*** Opening DATA LISTING ***
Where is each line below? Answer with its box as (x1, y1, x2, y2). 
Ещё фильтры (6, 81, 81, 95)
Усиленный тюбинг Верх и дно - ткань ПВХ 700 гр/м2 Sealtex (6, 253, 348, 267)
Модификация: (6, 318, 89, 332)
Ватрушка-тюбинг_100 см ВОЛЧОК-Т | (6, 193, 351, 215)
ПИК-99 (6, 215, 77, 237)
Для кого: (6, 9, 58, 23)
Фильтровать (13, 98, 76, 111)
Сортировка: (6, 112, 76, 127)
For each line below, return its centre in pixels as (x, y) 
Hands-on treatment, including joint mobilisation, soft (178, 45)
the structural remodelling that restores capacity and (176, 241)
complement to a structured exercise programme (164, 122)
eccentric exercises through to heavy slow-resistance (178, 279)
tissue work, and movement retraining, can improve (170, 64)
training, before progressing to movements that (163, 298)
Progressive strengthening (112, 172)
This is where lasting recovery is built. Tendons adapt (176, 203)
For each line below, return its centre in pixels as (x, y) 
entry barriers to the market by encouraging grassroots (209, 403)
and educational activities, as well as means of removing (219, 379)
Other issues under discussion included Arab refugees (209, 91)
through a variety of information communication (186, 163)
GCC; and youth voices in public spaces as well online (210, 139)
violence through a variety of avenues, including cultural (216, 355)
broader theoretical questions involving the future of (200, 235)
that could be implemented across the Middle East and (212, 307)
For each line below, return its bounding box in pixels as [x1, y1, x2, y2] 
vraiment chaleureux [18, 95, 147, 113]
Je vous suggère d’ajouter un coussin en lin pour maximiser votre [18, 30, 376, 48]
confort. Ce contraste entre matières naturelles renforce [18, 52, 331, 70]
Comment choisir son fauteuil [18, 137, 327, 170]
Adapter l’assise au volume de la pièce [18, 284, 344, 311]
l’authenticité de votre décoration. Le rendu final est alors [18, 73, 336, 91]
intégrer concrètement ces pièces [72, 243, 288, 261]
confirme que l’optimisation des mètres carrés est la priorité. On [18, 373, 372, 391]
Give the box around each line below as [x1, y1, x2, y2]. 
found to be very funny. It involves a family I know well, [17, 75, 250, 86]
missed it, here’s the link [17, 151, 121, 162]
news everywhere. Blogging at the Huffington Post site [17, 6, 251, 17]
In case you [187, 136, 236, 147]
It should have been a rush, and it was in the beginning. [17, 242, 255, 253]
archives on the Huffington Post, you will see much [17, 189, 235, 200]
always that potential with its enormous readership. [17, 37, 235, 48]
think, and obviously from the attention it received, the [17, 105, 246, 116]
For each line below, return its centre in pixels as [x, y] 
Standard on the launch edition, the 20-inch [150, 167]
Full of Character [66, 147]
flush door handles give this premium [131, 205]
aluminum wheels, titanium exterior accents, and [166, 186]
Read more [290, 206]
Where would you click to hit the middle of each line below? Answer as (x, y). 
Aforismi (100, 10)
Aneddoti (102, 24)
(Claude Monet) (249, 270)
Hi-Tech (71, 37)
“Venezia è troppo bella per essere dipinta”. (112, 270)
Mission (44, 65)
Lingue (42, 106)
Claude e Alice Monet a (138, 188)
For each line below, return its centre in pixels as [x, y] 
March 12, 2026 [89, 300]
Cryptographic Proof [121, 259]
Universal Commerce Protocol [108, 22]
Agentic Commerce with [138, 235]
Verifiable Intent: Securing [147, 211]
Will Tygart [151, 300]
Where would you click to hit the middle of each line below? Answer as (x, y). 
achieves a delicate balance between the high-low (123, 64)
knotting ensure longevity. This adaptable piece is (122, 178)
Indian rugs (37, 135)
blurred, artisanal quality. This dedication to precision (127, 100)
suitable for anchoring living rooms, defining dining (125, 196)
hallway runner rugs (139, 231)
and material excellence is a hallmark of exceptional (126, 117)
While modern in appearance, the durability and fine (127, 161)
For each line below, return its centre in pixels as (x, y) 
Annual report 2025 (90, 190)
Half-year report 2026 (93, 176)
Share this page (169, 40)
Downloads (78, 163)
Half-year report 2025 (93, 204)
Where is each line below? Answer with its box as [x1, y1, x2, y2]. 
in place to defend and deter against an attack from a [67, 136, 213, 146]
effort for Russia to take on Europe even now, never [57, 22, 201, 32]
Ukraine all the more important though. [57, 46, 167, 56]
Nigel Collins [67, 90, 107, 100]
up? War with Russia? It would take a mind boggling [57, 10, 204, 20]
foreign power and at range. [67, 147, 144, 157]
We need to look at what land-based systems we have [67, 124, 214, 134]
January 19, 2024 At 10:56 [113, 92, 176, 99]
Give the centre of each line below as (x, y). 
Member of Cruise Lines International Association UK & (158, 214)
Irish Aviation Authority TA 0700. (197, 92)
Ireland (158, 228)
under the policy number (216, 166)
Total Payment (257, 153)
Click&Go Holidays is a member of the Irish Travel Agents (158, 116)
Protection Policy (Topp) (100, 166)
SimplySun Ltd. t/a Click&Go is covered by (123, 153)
*** Closing DATA LISTING ***
# WHAT YOU ARE ASKED TO DO:
Please copy out each line of the data in which the word "from" occurs.

# SOLUTION:
think, and obviously from the attention it received, the [17, 105, 246, 116]
in place to defend and deter against an attack from a [67, 136, 213, 146]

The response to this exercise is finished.